California Wage Orders
Several federal laws regulate wage and hour requirements. California law also imposes state wage and hour requirements. When federal and state laws are different, the law that is more favorable to the employee will apply.
The Industrial Welfare Commission (IWC), part of the California Department of Industrial Relations (DIR), established wage orders to enforce and administer California’s wage and hour requirements throughout the state. Because the IWC is no longer in operation, the Division of Labor Standards Enforcement (DLSE) currently enforces the wage orders.
In total, there are 17 California wage orders, plus a minimum wage order, that California employers must comply with. Each wage order covers a separate industry and imposes requirements relating to minimum wages, work hours and basic working conditions (such as meal and rest periods) for California employees.
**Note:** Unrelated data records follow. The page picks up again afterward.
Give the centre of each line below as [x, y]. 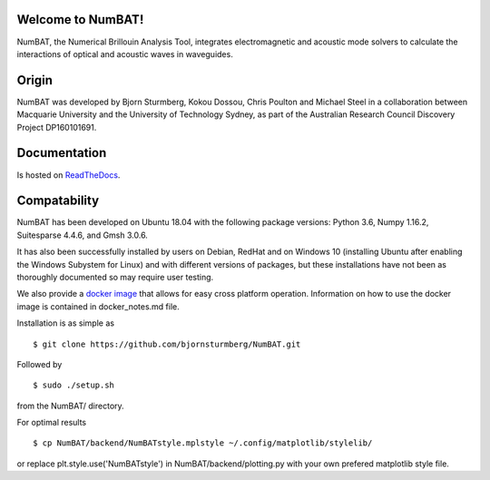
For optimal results [52, 423]
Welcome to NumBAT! [80, 20]
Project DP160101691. [57, 127]
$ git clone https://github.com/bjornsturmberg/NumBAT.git [167, 344]
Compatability [58, 201]
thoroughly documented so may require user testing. [115, 277]
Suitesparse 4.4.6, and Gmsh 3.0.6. [83, 235]
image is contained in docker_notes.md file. [98, 306]

Overview of Dynamex v. Superior Court
In Dynamex v. Superior Court, the California Supreme Court was asked to determine what standard applies under California law for purposes of determining whether workers should be classified as employees or as independent contractors under the California wage orders. In this case, a group of delivery drivers sued their employer, Dynamex, arguing that the drivers had been misclassified as independent contractors, rather than employees. The delivery drivers claimed that, due to this misclassification, Dynamex violated Wage Order No. 9 (the applicable order governing the transportation industry), as well as various sections of the California Labor Code.
Prior to 2004, drivers working for Dynamex who performed similar pickup and delivery work as the current drivers were classified as employees. In 2004, however, Dynamex adopted a new policy and contractual arrangement under which all drivers are considered independent contractors, rather than employees. Dynamex argued that, in light of the current contractual arrangement, the drivers are properly classified as independent contractors.
The Supreme Court’s ruling—The “ABC Test”
Historically, courts have applied a multifactor balancing test in determining whether a worker is an employee or an independent contractor. However, the California Supreme Court abandoned the traditional balancing test, and instead adopted a new three-part test that California employers must use when determining whether a worker can be classified as an independent contractor for purposes of the wage orders.
This three-part test is commonly referred to as the “ABC test” due to its three factors to consider. Under this test, a worker is properly considered an independent contractor to whom a wage order does not apply only if the employer establishes that all of the following are true:
- That the worker is free from the control and direction of the employer in connection with the performance of the work, both under the contract for the performance of the work and in fact;
- That the worker performs work that is outside the usual course of the employer’s business; and
- That the worker is customarily engaged in an independently established trade, occupation or business of the same nature as the work performed for the employer.
This test generally favors a determination that workers are employees, rather than independent contractors. The ABC test presumes that all workers are employees and allows workers to be classified as independent contractors only if the employer demonstrates that the worker in question satisfies each of the three conditions.
Impact on Employers
Employers that employ independent contractors in California will want to ensure that their workers are properly classified under the new ABC test adopted by this ruling. As a result, these employers should review their employment relationships and contractual arrangements to evaluate the impact that this ruling may have on their business.
Employers in California should also keep in mind that this ruling applies for purposes of the California wage orders only. Other existing worker classification tests continue to apply for federal law purposes.